THE LEADER of the opposition raised concerns about Denbighshire’s GCSE results and poor attendance rate – saying that around 1,650 pupils were missing from school on a daily basis.
At a Denbighshire County Council meeting today (Tuesday) councillors approved its latest annual Performance Self-Assessment, setting out the authority’s achievements, challenges, and priorities going forward.
Members debated the Performance Self-Assessment 2025/26, updating the council on performance between October 2025 to March 2026.
Key achievements in performance were listed as financial resilience, citing the council’s delivery of a balanced budget, equality objectives being met, and delivering “complex regeneration and infrastructure programmes”.
But several areas were marked “red” in the report as a concern, including education markers.
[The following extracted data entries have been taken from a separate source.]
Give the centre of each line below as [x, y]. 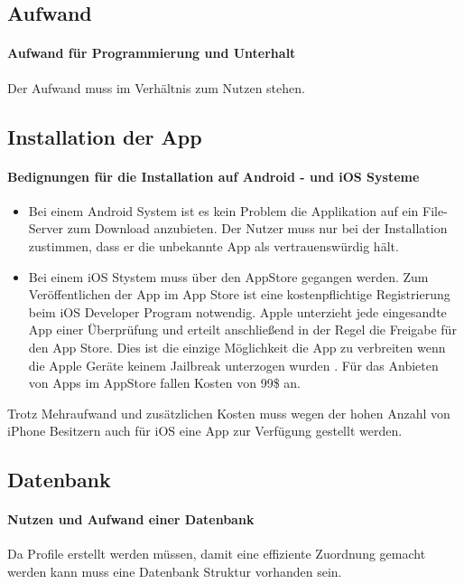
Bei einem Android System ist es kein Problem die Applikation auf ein [223, 210]
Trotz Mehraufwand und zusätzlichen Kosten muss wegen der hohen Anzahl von [229, 413]
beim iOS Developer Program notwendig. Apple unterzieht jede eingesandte [237, 311]
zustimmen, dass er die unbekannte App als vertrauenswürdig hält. [213, 245]
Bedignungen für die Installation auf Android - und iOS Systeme [213, 176]
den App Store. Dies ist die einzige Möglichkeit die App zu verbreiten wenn [237, 347]
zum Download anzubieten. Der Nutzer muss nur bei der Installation [257, 228]
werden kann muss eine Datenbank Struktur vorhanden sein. [175, 572]

These included the attendance of pupils aged five to 15 in maintained schools – at just over 90% (90.1%), meaning 10% of children in the county weren’t attending school on a given day.
The self-assessment report also said that while “school improvements are being well managed”, GCSE results were “the lowest average of all the Welsh local authorities”.
Cllr Huw Hilditch-Roberts said school attendance was “concerning”.
“So we are on 90%, 90.1%, where the national benchmark average is about 95%,” he said.
“But what is worrying for me, when you look at it, that’s almost 1,650 pupils in Denbighshire per week that are not attending school, and that is a concern for me, and I think we need to look at exactly what the plan is around that going forward because some of our schools do reach the benchmark nationally.”
He added: “But in some of our most deprived areas, we are not reaching that, and then also you talk about some of the lower GCSE results in certain areas in the report, and so I think there are concerns, and I think they are linked, and I think that is a bit of a red flag, especially that number. Nearly 10% of our pupils not in school is quite worrying.”
But the council’s Head of Corporate Support Service, Helen Vaughan-Evans, said the figures were “an improving trend from last year” but “still below benchmark”.
She added a whole service plan had been “designed around improving attendance”.
The report acknowledged “educational inequalities”, citing “the difference in some key educational indicators” had “widened again” with “a persistent gap between disadvantaged pupils and their peers”.
The reasons given for this were environmental, socio-economic, and systemic factors.
Other key challenges referred to in the report included financial sustainability, climate goals, and public perception.
Councillors also raised concerns after an anonymous council staff survey saw just a 53% turnout, prompting discussions on how incentives could boost the number of responses in future.
Cllr Alan James proposed councillors noted and backed the report, this was seconded by Cllr Mark Young, and the report was voted through.